## TASK INPUT
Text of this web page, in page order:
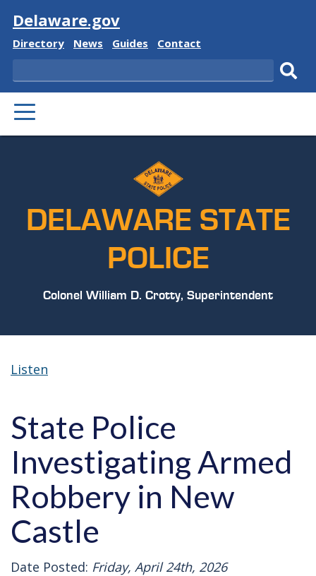
Visit
Delaware.gov
Delaware
Directory
Delaware
News
Delaware
Guides
Delaware
Contact
Search
PRIMARY
MENU
DELAWARE STATE
POLICE
Colonel William D. Crotty, Superintendent
Listen
State Police
Investigating Armed
Robbery in New
Castle
Date Posted: Friday, April 24th, 2026
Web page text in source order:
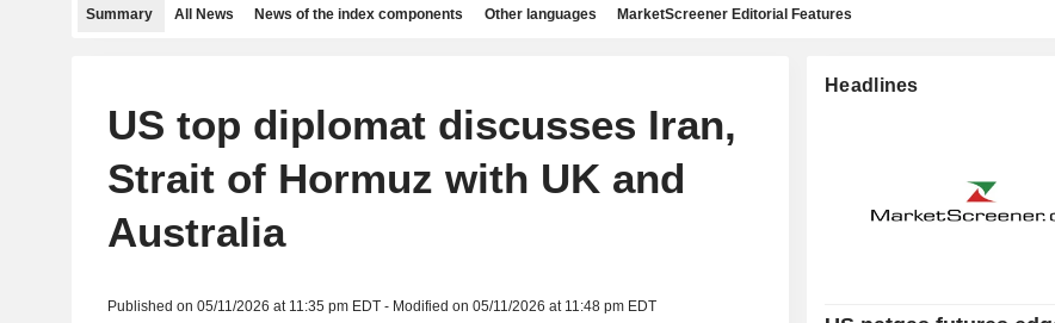
Summary All News News of the index components Other languages MarketScreener Editorial Features
US top diplomat discusses Iran,
Strait of Hormuz with UK and
Australia
Published on 05/11/2026 at 11:35 pm EDT - Modified on 05/11/2026 at 11:48 pm EDT
Headlines
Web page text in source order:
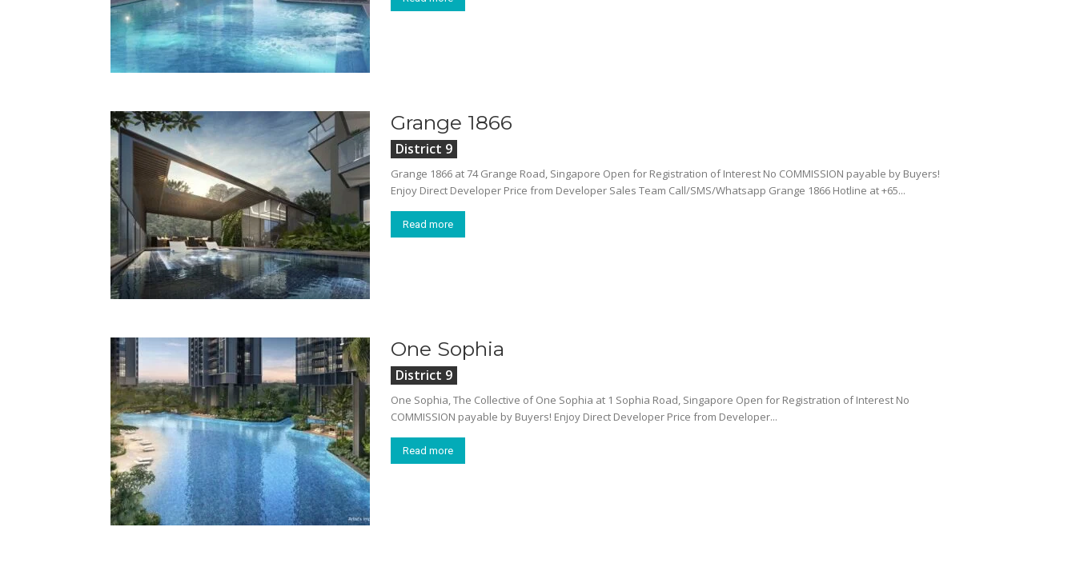
Grange 1866
District 9
Grange 1866 at 74 Grange Road, Singapore Open for Registration of Interest No COMMISSION payable by Buyers!
Enjoy Direct Developer Price from Developer Sales Team Call/SMS/Whatsapp Grange 1866 Hotline at +65...
Read more
One Sophia
District 9
One Sophia, The Collective of One Sophia at 1 Sophia Road, Singapore Open for Registration of Interest No
COMMISSION payable by Buyers! Enjoy Direct Developer Price from Developer...
Read more
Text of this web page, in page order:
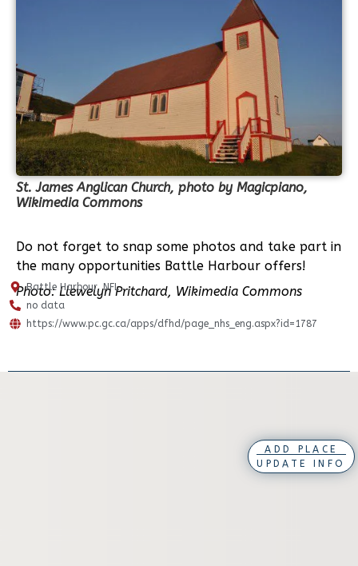
St. James Anglican Church, photo by Magicpiano,
Wikimedia Commons
Do not forget to snap some photos and take part in
the many opportunities Battle Harbour offers!
Photo: Llewelyn Pritchard, Wikimedia Commons
Battle Harbour, NFL
no data
https://www.pc.gc.ca/apps/dfhd/page_nhs_eng.aspx?id=1787
ADD PLACE
UPDATE INFO
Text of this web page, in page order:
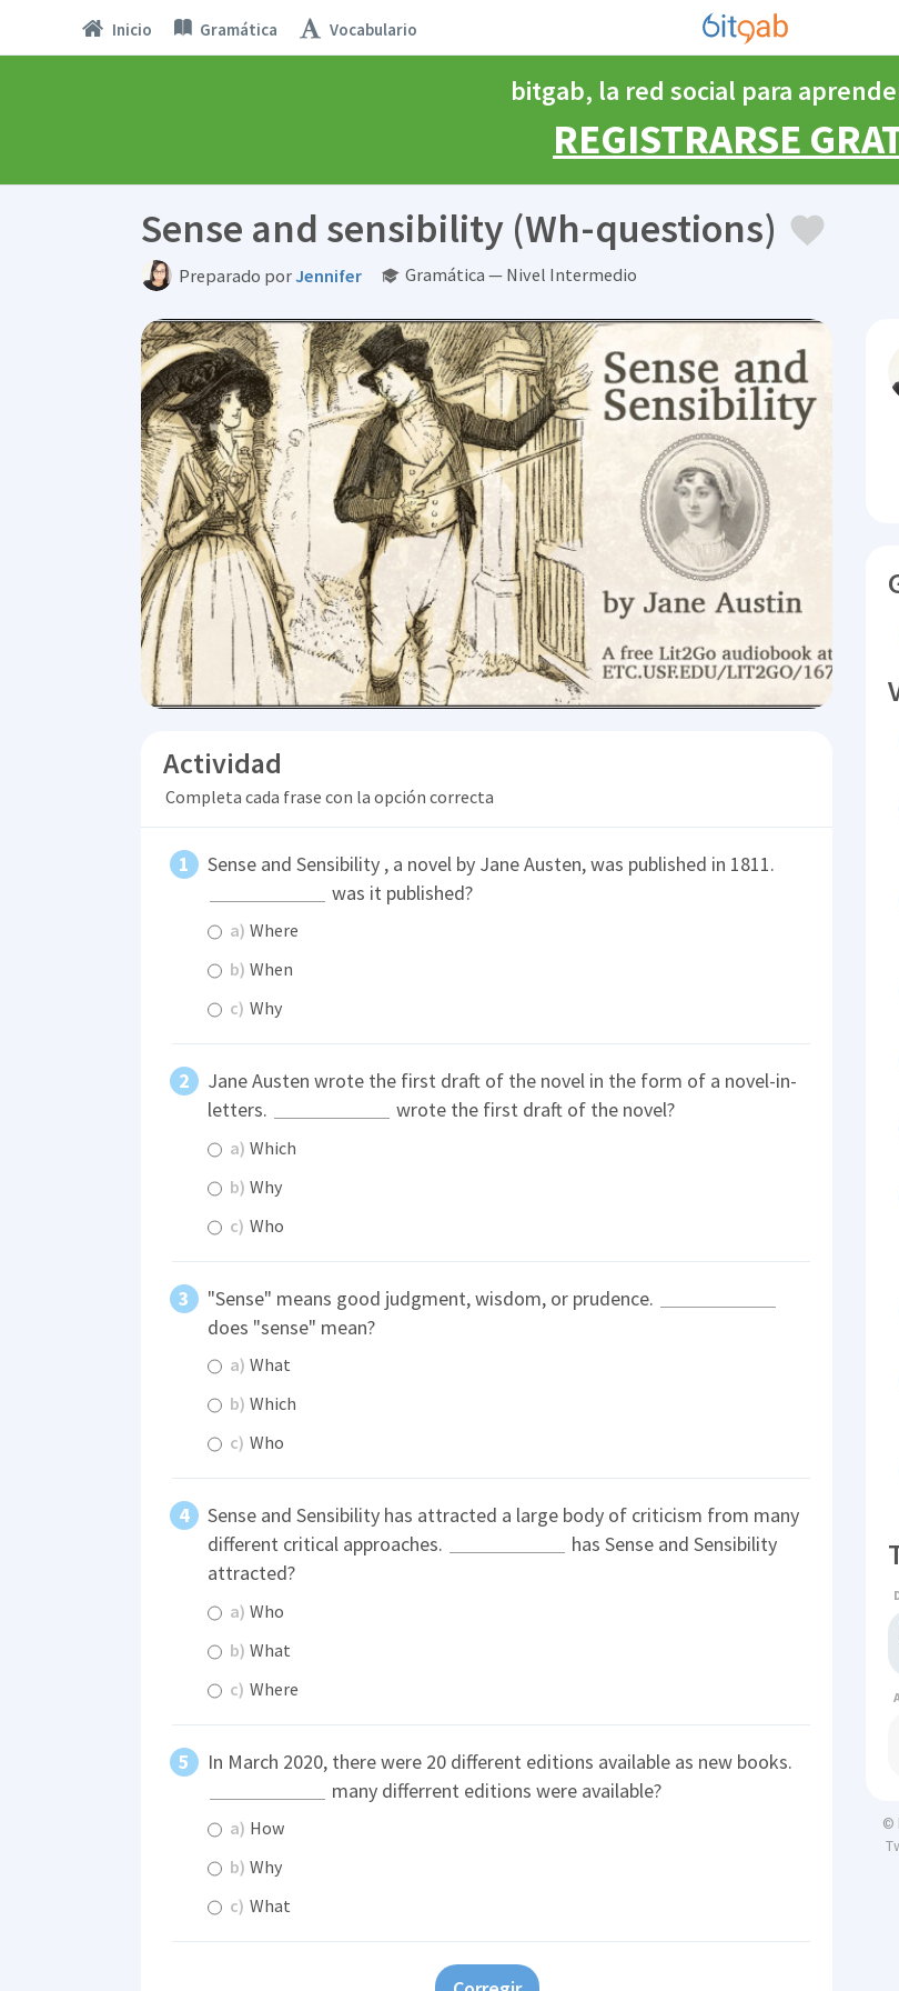
Inicio Gramática Vocabulario
bitgab, la red social para
REGISTRARSE
Sense and sensibility (Wh-questions)
Preparado porJennifer Gramática — Nivel Intermedio
Actividad
Completa cada frase con la opción correcta
Sense and Sensibility , a novel by Jane Austen, was published in 1811.
was it published?
a) Where
b) When
c) Why
Jane Austen wrote the first draft of the novel in the form of a novel-in-
letters.
wrote the first draft of the novel?
a) Which
b) Why
c) Who
"Sense" means good judgment, wisdom, or prudence.
does "sense" mean?
a) What
b) Which
c) Who
Sense and Sensibility has attracted a large body of criticism from many
different critical approaches.
has Sense and Sensibility
attracted?
a) Who
b) What
c) Where
In March 2020, there were 20 different editions available as new books.
many differrent editions were available?
a) How
b) Why
c) What
©
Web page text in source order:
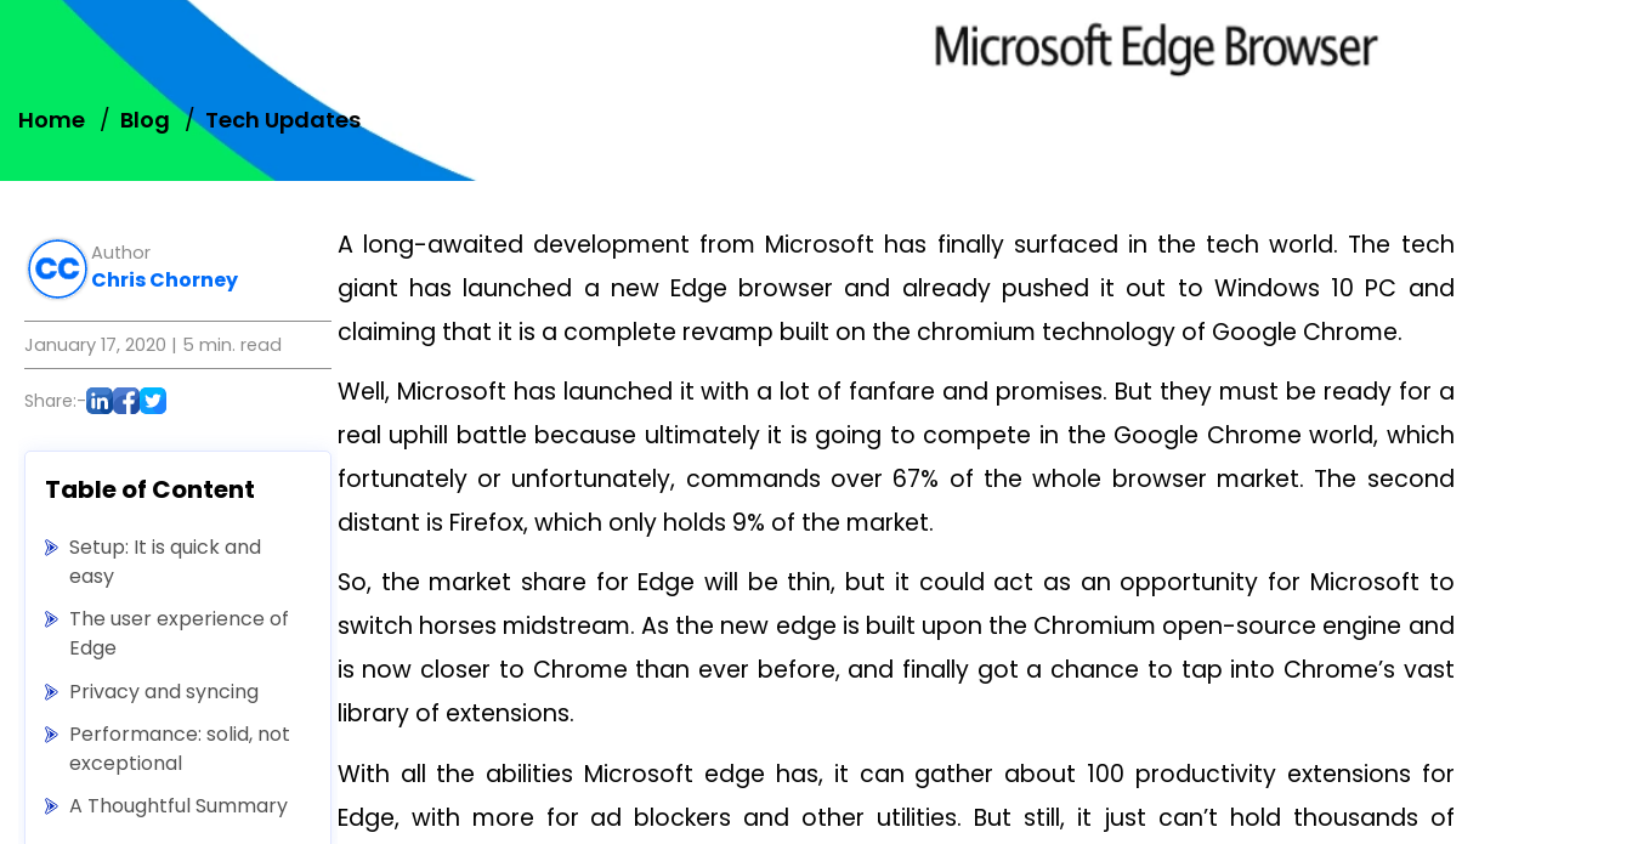
Home Blog Tech Updates
Author
Chris Chorney
January 17, 2020 | 5 min. read
Share:-
Table of Content
Setup: It is quick and
easy
The user experience of
Edge
Privacy and syncing
Performance: solid, not
exceptional
A Thoughtful Summary
A long-awaited development from Microsoft has finally surfaced in the tech world. The tech
giant has launched a new Edge browser and already pushed it out to Windows 10 PC and
claiming that it is a complete revamp built on the chromium technology of Google Chrome.
Well, Microsoft has launched it with a lot of fanfare and promises. But they must be ready for a
real uphill battle because ultimately it is going to compete in the Google Chrome world, which
fortunately or unfortunately, commands over 67% of the whole browser market. The second
distant is Firefox, which only holds 9% of the market.
So, the market share for Edge will be thin, but it could act as an opportunity for Microsoft to
switch horses midstream. As the new edge is built upon the Chromium open-source engine and
is now closer to Chrome than ever before, and finally got a chance to tap into Chrome’s vast
library of extensions.
With all the abilities Microsoft edge has, it can gather about 100 productivity extensions for
Edge, with more for ad blockers and other utilities. But still, it just can’t hold thousands of
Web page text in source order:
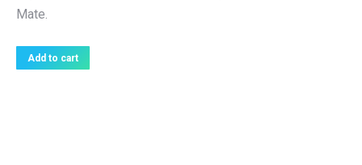
Mate.
Add to cart
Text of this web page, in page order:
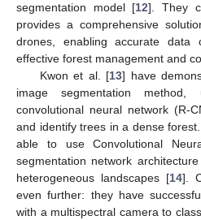
segmentation model [12]. They
provides a comprehensive
drones, enabling accurate data
effective forest management and
Kwon et al. [13] have
image segmentation
convolutional neural network (R-
and identify trees in a dense
able to use Convolutional
segmentation network
heterogeneous landscapes [14].
even further: they have
with a multispectral camera to
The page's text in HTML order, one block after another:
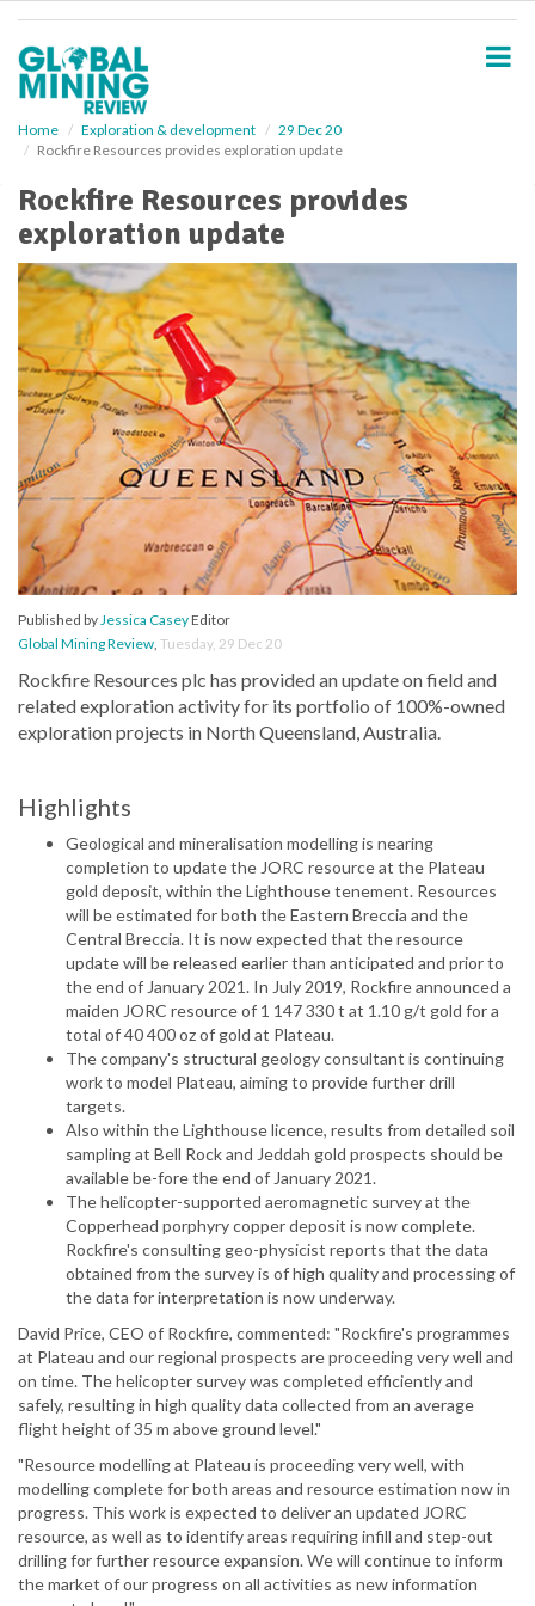
Home Exploration & development
29 Dec 20
Rockfire Resources provides exploration update
Rockfire Resources provides
exploration update
Published byJessica CaseyEditor
Global Mining Review, Tuesday, 29 Dec 20
Rockfire Resources plc has provided an update on field and
related exploration activity for its portfolio of 100%-owned
exploration projects in North Queensland, Australia.
Highlights
Geological and mineralisation modelling is nearing
completion to update the JORC resource at the Plateau
gold deposit, within the Lighthouse tenement. Resources
will be estimated for both the Eastern Breccia and the
Central Breccia. It is now expected that the resource
update will be released earlier than anticipated and prior to
the end of January 2021. In July 2019, Rockfire announced a
maiden JORC resource of 1 147 330 t at 1.10 g/t gold for a
total of 40 400 oz of gold at Plateau.
The company's structural geology consultant is continuing
work to model Plateau, aiming to provide further drill
targets.
Also within the Lighthouse licence, results from detailed soil
sampling at Bell Rock and Jeddah gold prospects should be
available be-fore the end of January 2021.
The helicopter-supported aeromagnetic survey at the
Copperhead porphyry copper deposit is now complete.
Rockfire's consulting geo-physicist reports that the data
obtained from the survey is of high quality and processing of
the data for interpretation is now underway.
David Price, CEO of Rockfire, commented: "Rockfire's programmes
at Plateau and our regional prospects are proceeding very well and
on time. The helicopter survey was completed efficiently and
safely, resulting in high quality data collected from an average
flight height of 35 m above ground level."
"Resource modelling at Plateau is proceeding very well, with
modelling complete for both areas and resource estimation now in
progress. This work is expected to deliver an updated JORC
resource, as well as to identify areas requiring infill and step-out
drilling for further resource expansion. We will continue to inform
the market of our progress on all activities as new information
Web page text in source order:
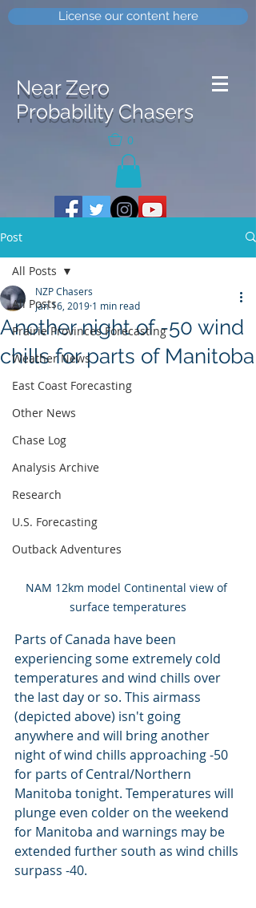
License our content here
Near Zero
Probability Chasers
0
Post
All Posts
Prairie Provinces Forecasting
Weather News
East Coast Forecasting
Other News
Chase Log
Analysis Archive
Research
U.S. Forecasting
Outback Adventures
All Posts
Another night of -50 wind
chills for parts of Manitoba
NZP Chasers
Jan 16, 2019 1 min read
NAM 12km model Continental view of
surface temperatures
Parts of Canada have been
experiencing some extremely cold
temperatures and wind chills over
the last day or so. This airmass
(depicted above) isn't going
anywhere and will bring another
night of wind chills approaching -50
for parts of Central/Northern
Manitoba tonight. Temperatures will
plunge even colder on the weekend
for Manitoba and warnings may be
extended further south as wind chills
surpass -40.
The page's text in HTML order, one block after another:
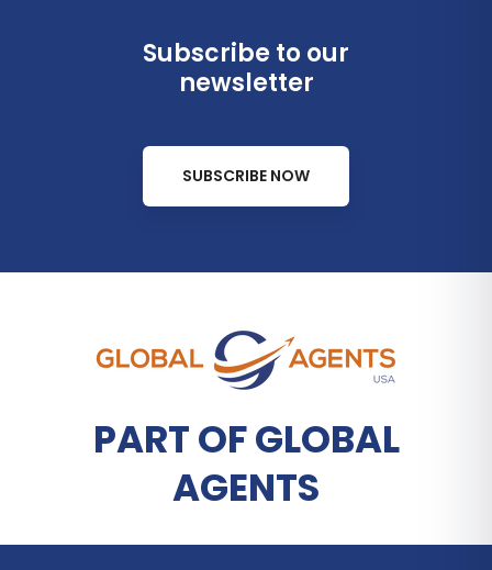
Subscribe to our
newsletter
SUBSCRIBE NOW
PART OF GLOBAL
AGENTS
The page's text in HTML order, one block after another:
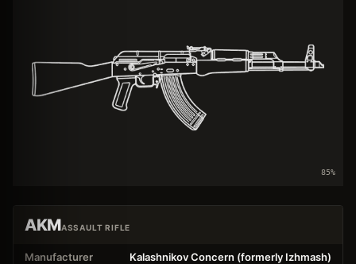
85%
AKMASSAULT RIFLE
Manufacturer
Kalashnikov Concern (formerly Izhmash)
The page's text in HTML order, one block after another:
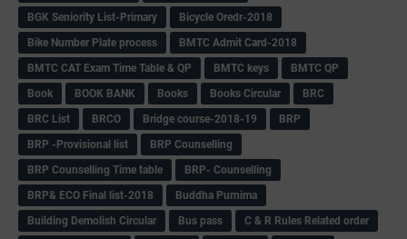
BGK Seniority List-Primary
Bicycle Oredr-2018
Bike Number Plate process
BMTC Admit Card-2018
BMTC CAT Exam Time Table & QP
BMTC keys
BMTC QP
Book
BOOK BANK Books Books Circular
BRC
BRC List
BRCO Bridge course-2018-19
BRP
BRP -Provisional list
BRP Counselling
BRP Counselling Time table
BRP- Counselling
BRP& ECO Final list-2018
Buddha Purnima
Building Demolish Circular
Bus pass
C & R Rules Related order

## YOUR ASSIGNMENT
Copy every line in the records above that contains the word "Wikimedia".

## WRITTEN RESPONSE
Wikimedia Commons
Photo: Llewelyn Pritchard, Wikimedia Commons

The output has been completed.